━━━ Source data
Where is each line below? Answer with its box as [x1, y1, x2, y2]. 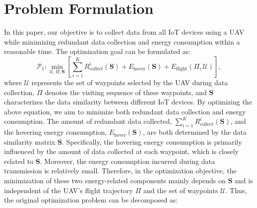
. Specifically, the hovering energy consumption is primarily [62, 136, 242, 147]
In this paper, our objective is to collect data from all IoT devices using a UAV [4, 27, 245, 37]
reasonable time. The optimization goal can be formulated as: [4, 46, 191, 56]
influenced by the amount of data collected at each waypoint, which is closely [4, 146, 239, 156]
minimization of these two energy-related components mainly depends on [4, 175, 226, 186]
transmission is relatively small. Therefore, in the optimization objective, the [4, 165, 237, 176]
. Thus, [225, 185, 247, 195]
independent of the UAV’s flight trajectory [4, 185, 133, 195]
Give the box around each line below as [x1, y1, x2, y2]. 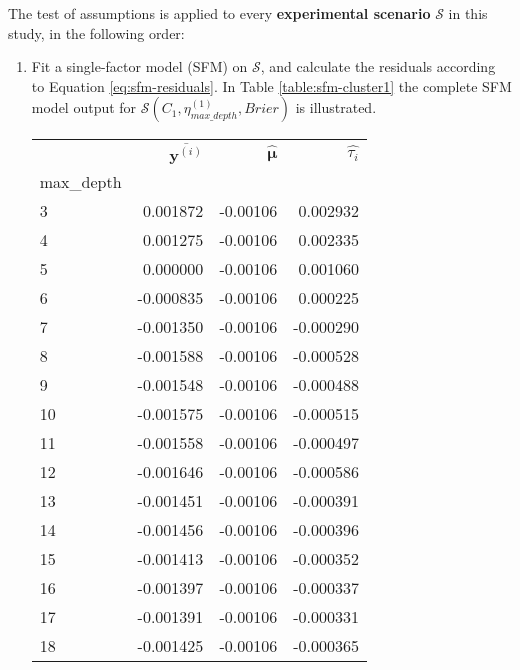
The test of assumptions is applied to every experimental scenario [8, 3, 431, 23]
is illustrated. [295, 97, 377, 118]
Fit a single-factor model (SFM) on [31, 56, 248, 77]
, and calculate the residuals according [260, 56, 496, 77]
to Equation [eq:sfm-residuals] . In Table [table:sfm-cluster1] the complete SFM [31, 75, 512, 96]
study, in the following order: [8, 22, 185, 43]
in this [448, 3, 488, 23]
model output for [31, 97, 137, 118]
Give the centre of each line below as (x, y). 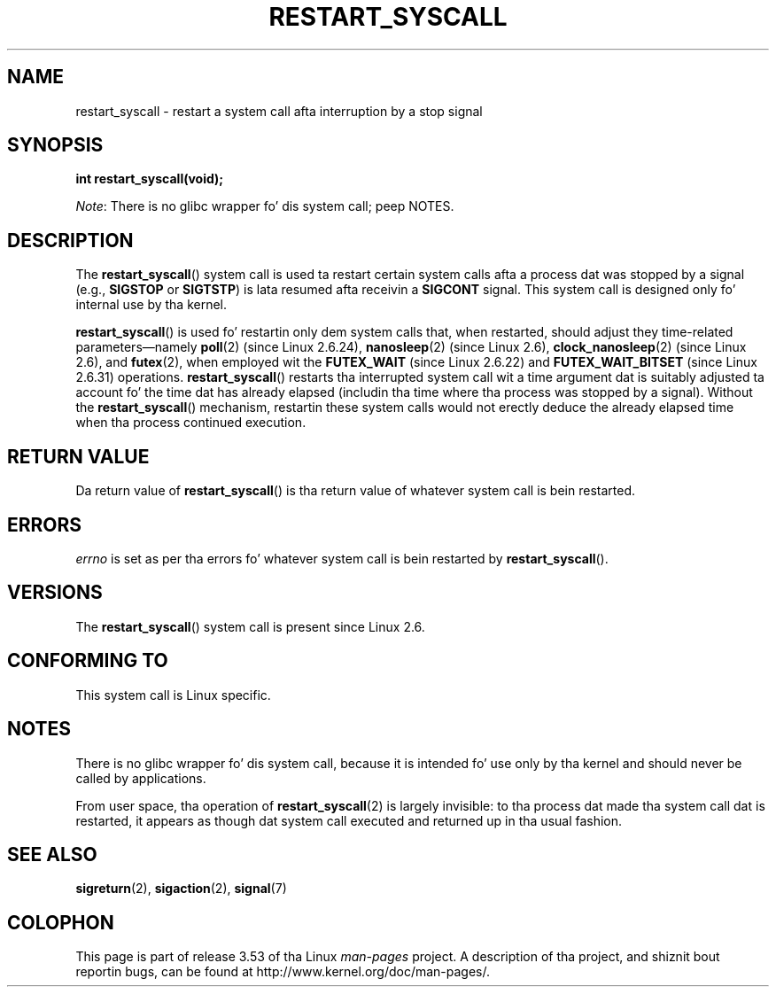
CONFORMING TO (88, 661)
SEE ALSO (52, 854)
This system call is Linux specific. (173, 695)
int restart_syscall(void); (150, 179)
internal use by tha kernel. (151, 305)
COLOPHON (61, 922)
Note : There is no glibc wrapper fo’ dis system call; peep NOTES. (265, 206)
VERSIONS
━━━━━━
• [What the task asks]
Your answer should consist of each line of the data above in which the word "energy" occurs.

• [Your response]
. Specifically, the hovering energy consumption is primarily [62, 136, 242, 147]
minimization of these two energy-related components mainly depends on [4, 175, 226, 186]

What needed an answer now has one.